Dataset content:

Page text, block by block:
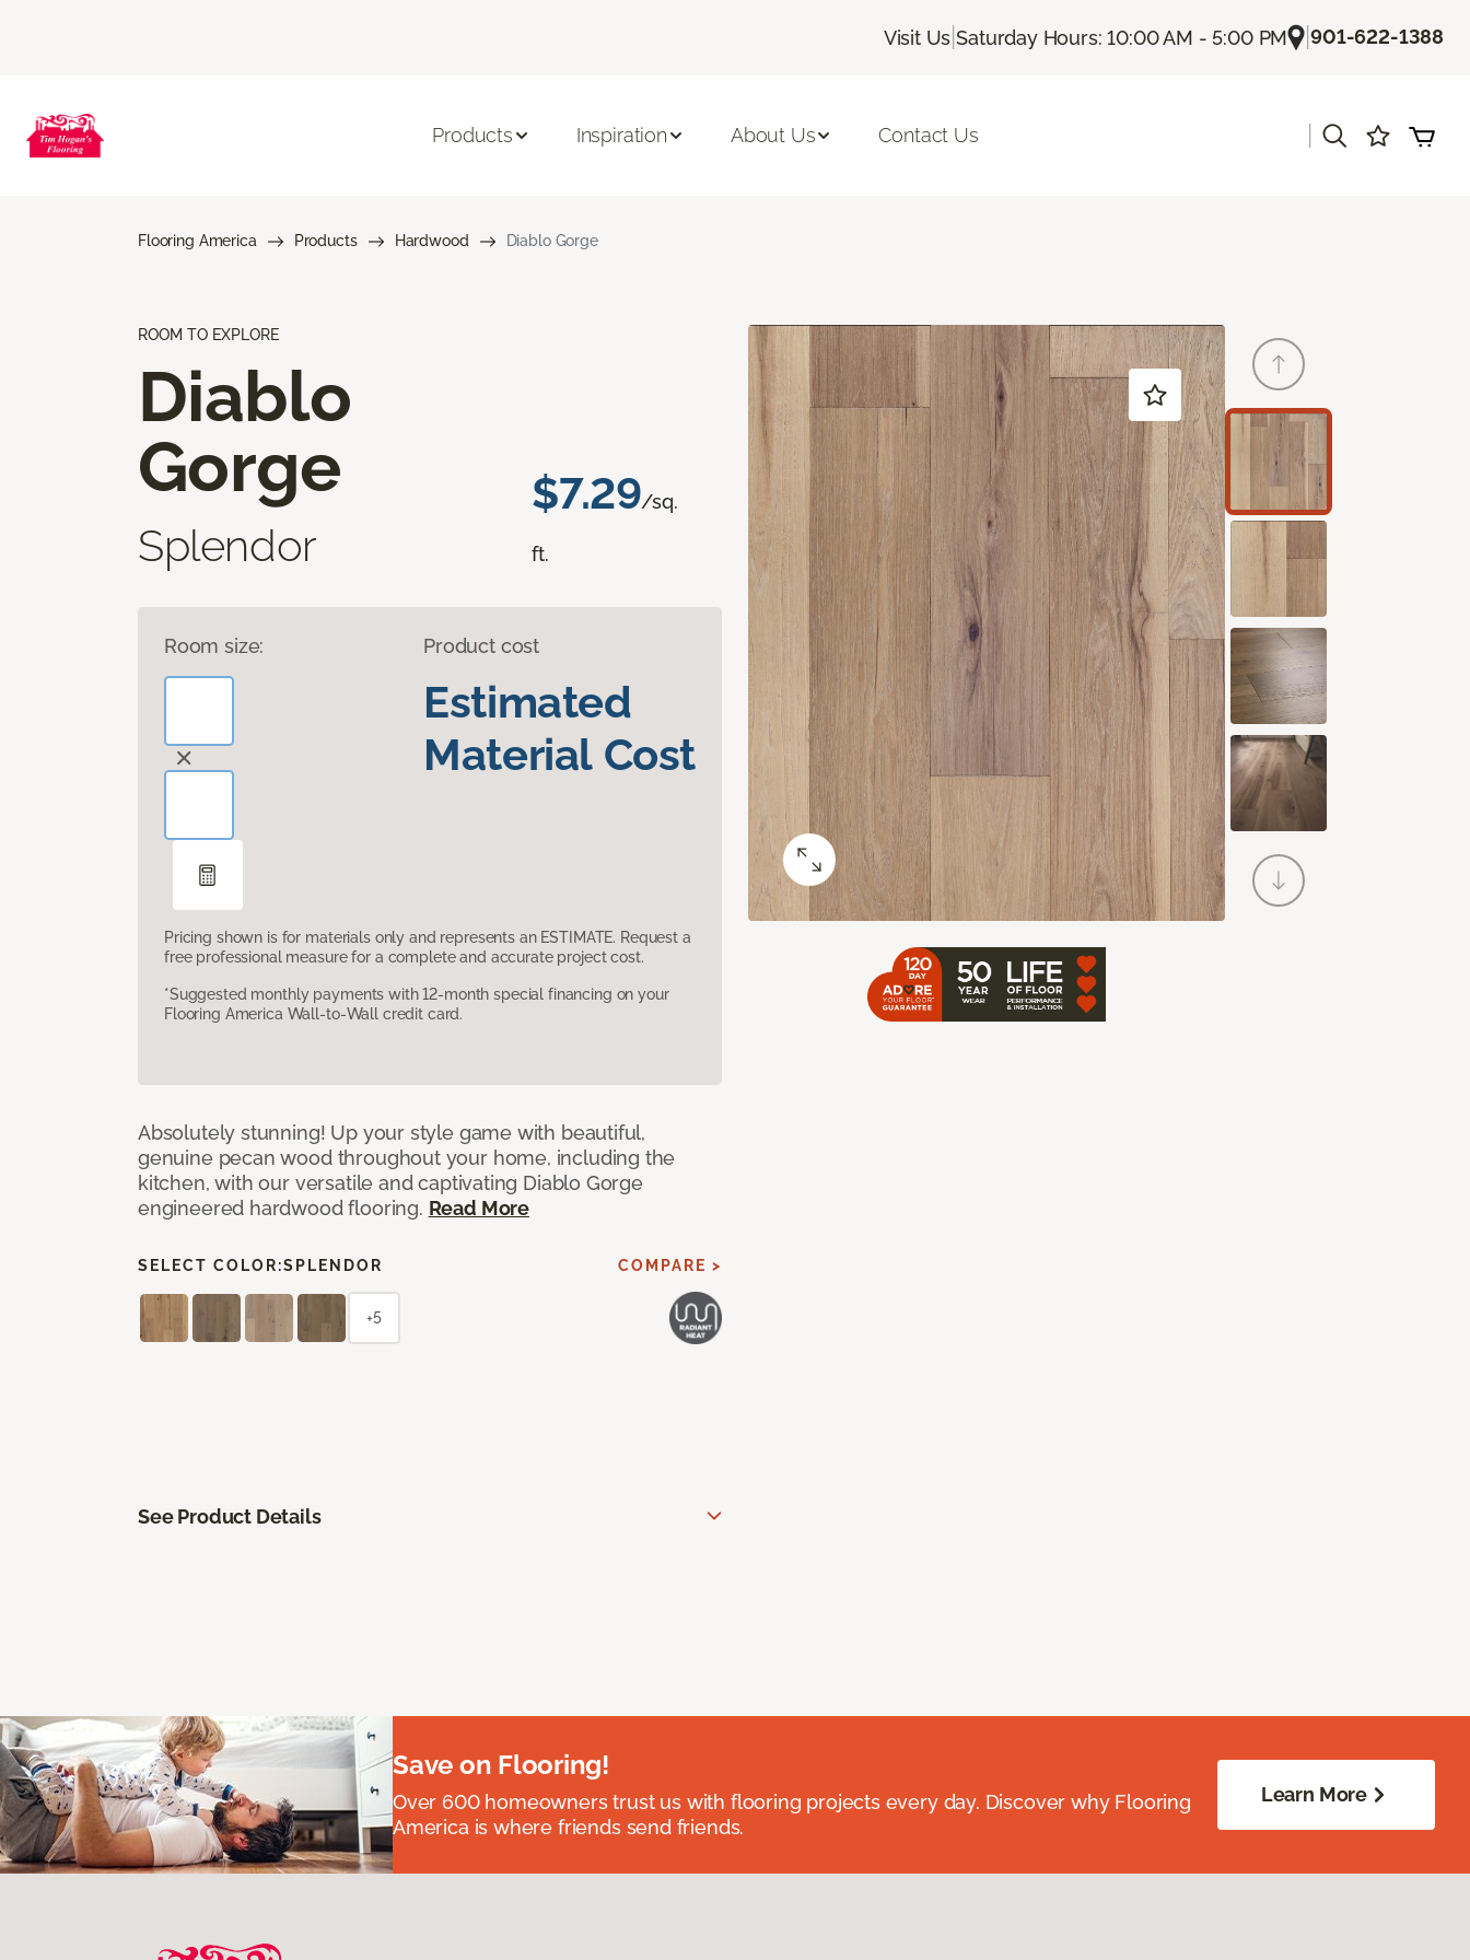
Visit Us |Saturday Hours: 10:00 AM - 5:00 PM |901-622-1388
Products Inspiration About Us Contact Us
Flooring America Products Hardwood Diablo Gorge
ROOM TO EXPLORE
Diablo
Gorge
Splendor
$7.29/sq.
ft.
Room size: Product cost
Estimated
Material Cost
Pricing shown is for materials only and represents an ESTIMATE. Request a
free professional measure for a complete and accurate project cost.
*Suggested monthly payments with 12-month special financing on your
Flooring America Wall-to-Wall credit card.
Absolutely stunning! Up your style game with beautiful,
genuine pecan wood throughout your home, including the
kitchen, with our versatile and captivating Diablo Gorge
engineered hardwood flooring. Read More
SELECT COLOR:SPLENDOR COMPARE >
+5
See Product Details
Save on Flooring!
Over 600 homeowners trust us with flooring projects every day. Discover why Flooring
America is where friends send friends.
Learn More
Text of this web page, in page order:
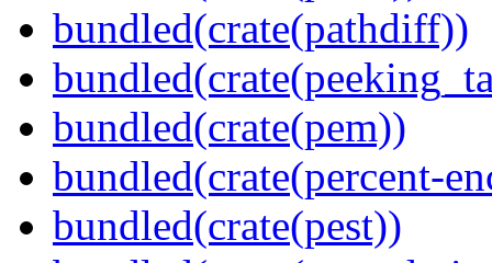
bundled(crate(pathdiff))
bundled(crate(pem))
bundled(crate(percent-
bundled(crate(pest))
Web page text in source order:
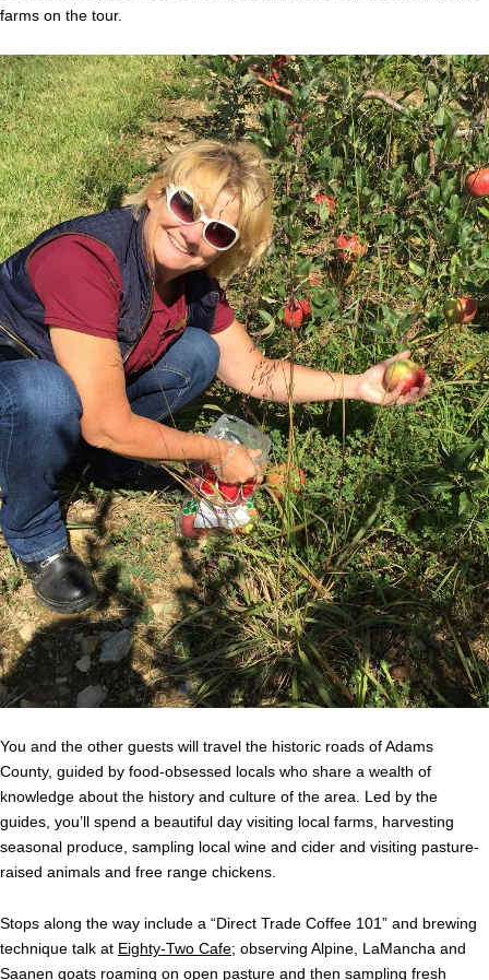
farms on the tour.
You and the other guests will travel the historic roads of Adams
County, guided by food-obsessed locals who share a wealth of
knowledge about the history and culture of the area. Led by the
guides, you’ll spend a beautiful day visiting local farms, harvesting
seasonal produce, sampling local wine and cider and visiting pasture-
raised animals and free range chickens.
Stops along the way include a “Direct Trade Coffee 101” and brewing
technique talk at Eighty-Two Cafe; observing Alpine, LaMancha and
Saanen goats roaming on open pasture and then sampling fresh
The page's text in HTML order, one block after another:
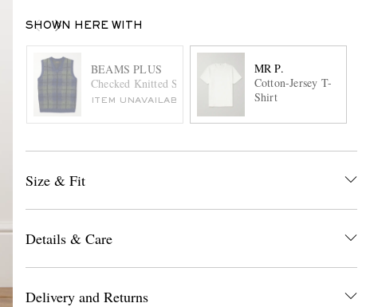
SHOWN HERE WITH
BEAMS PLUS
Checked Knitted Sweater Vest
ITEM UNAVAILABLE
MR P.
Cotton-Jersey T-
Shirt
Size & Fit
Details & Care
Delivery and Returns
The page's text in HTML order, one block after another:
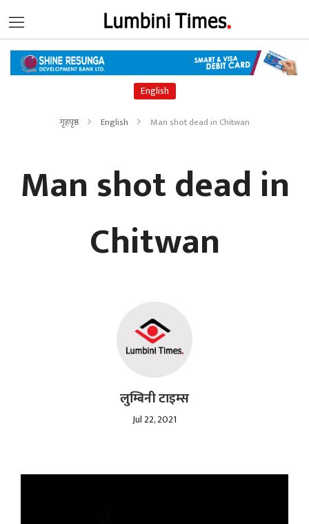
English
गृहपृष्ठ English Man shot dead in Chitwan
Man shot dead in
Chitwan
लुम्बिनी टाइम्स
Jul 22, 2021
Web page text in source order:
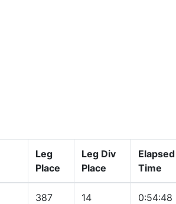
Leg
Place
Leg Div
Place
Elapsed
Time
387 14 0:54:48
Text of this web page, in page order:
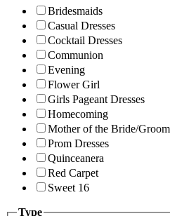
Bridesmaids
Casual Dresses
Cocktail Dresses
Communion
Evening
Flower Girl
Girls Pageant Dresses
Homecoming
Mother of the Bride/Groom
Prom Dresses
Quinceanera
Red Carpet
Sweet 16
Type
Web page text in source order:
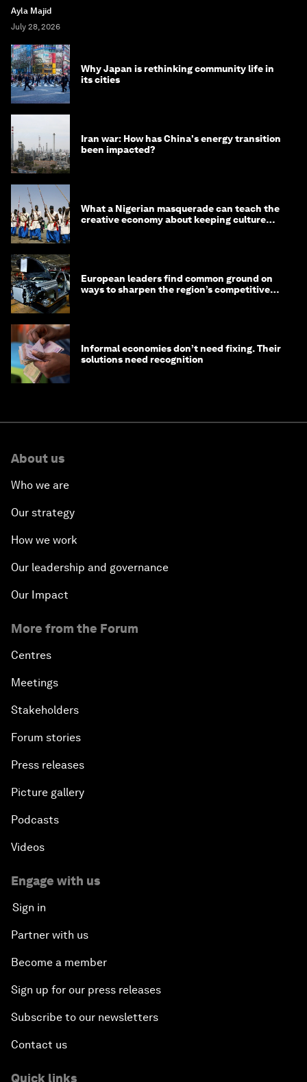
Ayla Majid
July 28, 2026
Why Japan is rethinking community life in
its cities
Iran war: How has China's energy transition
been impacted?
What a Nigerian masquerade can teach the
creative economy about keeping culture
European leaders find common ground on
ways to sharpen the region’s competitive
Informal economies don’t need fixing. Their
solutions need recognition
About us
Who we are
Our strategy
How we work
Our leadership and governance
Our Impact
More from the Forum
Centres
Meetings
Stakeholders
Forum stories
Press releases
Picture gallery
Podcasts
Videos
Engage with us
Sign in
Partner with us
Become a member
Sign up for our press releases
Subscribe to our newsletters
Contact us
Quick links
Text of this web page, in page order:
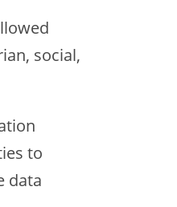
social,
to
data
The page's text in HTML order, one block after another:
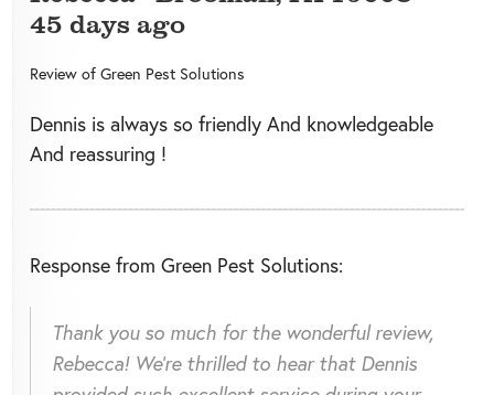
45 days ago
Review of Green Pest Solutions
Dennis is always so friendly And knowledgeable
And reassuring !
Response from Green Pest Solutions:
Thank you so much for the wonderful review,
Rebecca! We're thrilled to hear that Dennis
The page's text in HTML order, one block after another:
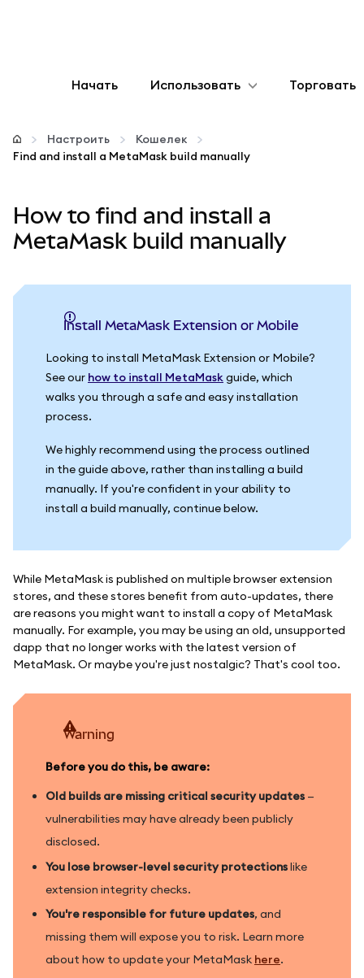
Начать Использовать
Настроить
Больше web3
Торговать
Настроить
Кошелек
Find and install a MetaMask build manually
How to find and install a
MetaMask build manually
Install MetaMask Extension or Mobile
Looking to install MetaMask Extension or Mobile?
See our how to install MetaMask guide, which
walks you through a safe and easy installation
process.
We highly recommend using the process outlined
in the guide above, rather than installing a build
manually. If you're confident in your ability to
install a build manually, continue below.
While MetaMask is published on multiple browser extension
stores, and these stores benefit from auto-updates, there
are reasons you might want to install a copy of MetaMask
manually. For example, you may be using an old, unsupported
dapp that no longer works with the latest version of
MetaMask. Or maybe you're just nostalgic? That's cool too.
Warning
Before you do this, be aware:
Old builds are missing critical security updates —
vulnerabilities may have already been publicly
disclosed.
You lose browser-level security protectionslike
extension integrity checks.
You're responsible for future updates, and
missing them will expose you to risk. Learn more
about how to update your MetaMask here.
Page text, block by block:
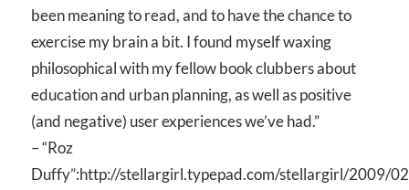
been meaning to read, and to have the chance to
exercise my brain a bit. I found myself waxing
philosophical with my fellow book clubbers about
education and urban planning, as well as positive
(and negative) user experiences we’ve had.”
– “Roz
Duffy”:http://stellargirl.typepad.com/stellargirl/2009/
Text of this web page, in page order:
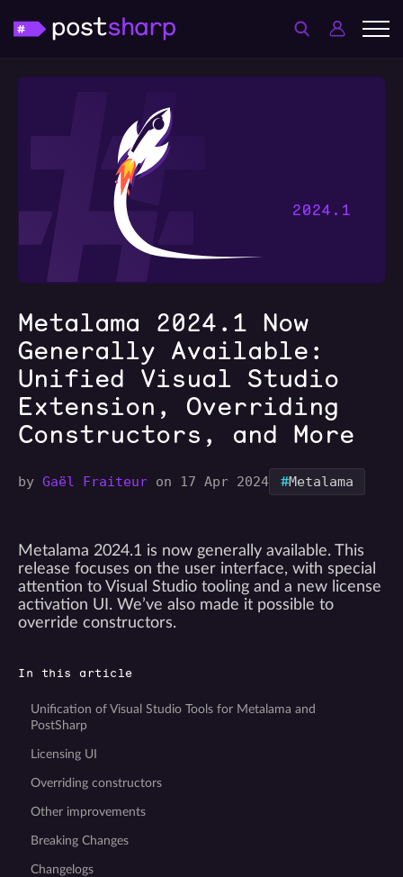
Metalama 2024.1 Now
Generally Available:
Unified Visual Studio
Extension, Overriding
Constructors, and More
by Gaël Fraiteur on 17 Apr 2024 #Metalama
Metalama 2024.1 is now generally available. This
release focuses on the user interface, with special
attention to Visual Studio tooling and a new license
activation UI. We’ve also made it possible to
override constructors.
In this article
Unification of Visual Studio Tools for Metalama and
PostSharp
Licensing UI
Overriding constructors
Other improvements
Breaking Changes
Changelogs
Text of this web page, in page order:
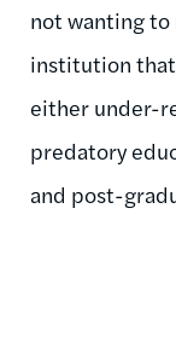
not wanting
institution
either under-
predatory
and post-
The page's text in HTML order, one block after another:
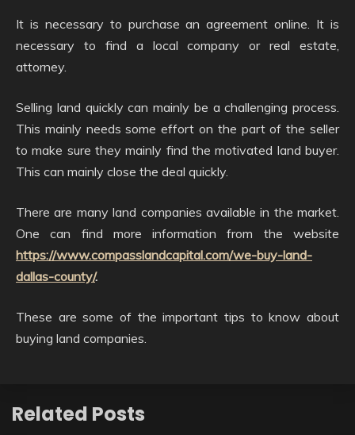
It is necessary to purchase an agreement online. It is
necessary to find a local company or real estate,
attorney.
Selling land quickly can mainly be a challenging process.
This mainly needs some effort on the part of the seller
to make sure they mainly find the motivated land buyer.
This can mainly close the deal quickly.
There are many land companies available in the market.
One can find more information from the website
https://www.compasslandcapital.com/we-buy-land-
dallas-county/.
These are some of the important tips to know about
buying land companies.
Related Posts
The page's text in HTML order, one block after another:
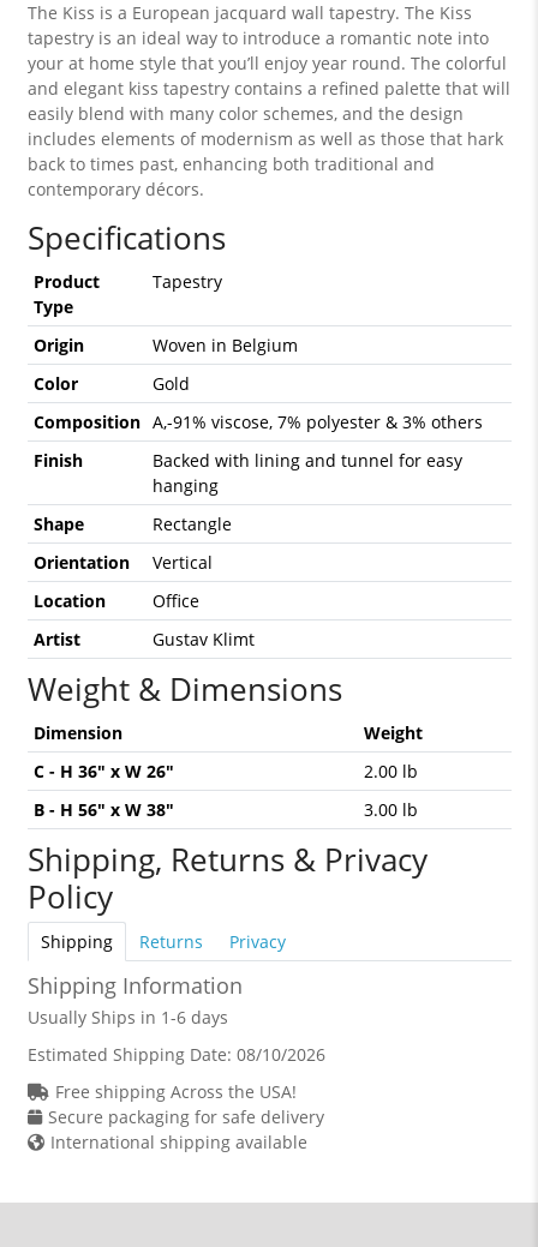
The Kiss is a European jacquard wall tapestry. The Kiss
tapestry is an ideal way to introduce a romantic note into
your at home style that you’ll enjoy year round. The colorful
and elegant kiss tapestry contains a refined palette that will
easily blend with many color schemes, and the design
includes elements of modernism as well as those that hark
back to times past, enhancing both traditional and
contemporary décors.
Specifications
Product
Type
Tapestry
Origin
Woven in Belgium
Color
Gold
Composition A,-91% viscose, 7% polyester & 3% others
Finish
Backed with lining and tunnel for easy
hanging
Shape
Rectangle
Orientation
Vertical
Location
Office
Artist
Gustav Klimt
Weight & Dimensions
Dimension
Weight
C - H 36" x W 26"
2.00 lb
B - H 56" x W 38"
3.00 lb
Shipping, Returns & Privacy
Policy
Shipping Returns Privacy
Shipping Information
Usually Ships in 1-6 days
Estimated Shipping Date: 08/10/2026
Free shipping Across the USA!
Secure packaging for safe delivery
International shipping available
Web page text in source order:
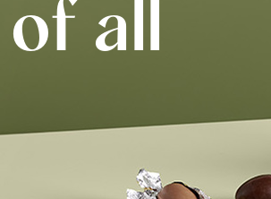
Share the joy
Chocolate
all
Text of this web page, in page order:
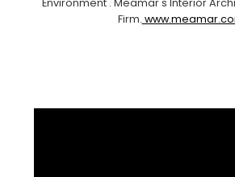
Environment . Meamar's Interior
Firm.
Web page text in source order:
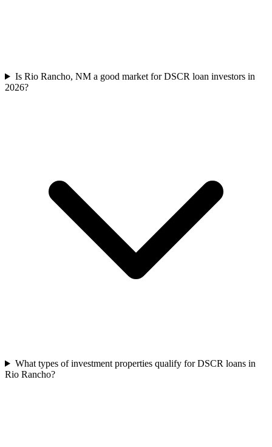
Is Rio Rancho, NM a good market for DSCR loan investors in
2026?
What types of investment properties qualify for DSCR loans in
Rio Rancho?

Task objective: Output only the lines above from the one containing "Breaking Changes" to the one containing "Selling land quickly", both included, exactly as written and with no pictures.

Answer section:
Breaking Changes
Changelogs
Text of this web page, in page order:
not wanting
institution
either under-
predatory
and post-
The page's text in HTML order, one block after another:
It is necessary to purchase an agreement online. It is
necessary to find a local company or real estate,
attorney.
Selling land quickly can mainly be a challenging process.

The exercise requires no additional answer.